[Source data]
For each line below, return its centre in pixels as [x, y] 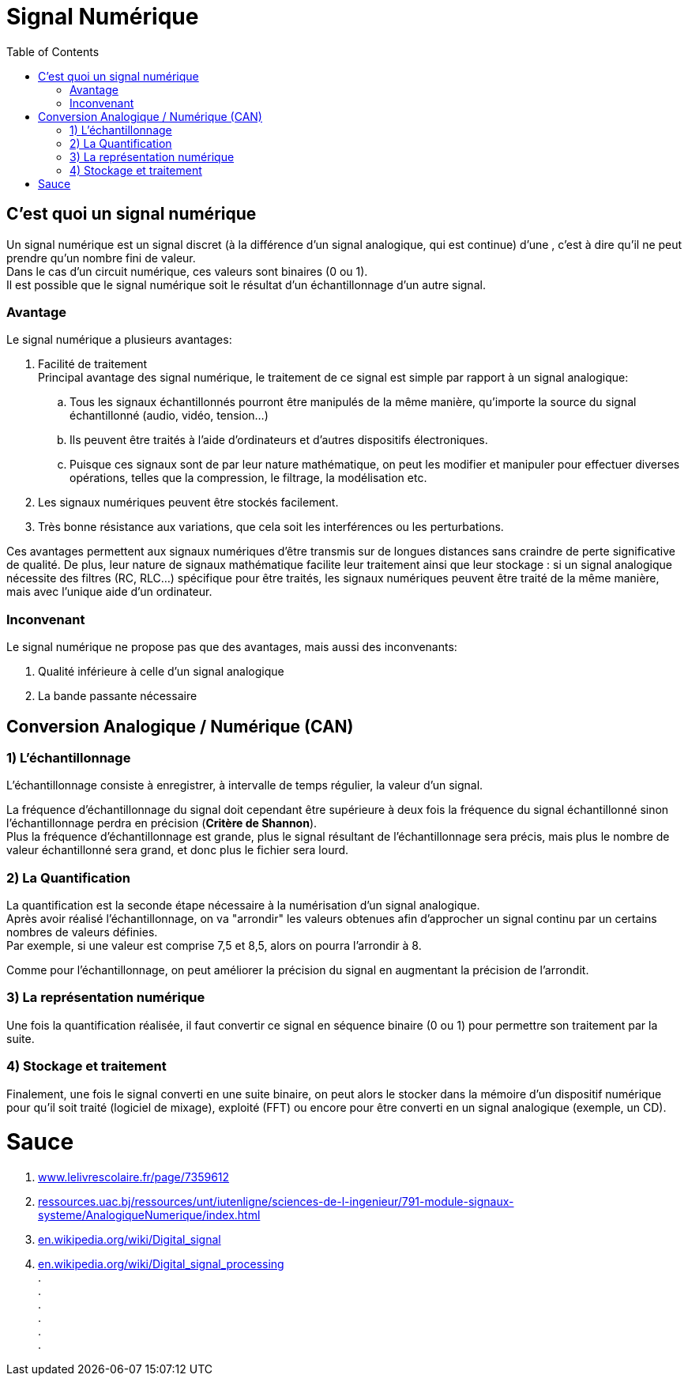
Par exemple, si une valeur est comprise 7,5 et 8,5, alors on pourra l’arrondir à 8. [214, 946]
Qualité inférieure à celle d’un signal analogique [161, 672]
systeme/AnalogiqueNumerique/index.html [149, 1215]
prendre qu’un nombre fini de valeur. [101, 258]
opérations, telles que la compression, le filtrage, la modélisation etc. [248, 478]
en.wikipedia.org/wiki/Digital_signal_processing [161, 1264]
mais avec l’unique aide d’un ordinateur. [109, 592]
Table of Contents [53, 51]

Work request: Return only those lines of the records that contain the string "valeur".

Expected answer:
Par exemple, si une valeur est comprise 7,5 et 8,5, alors on pourra l’arrondir à 8. [214, 946]
prendre qu’un nombre fini de valeur. [101, 258]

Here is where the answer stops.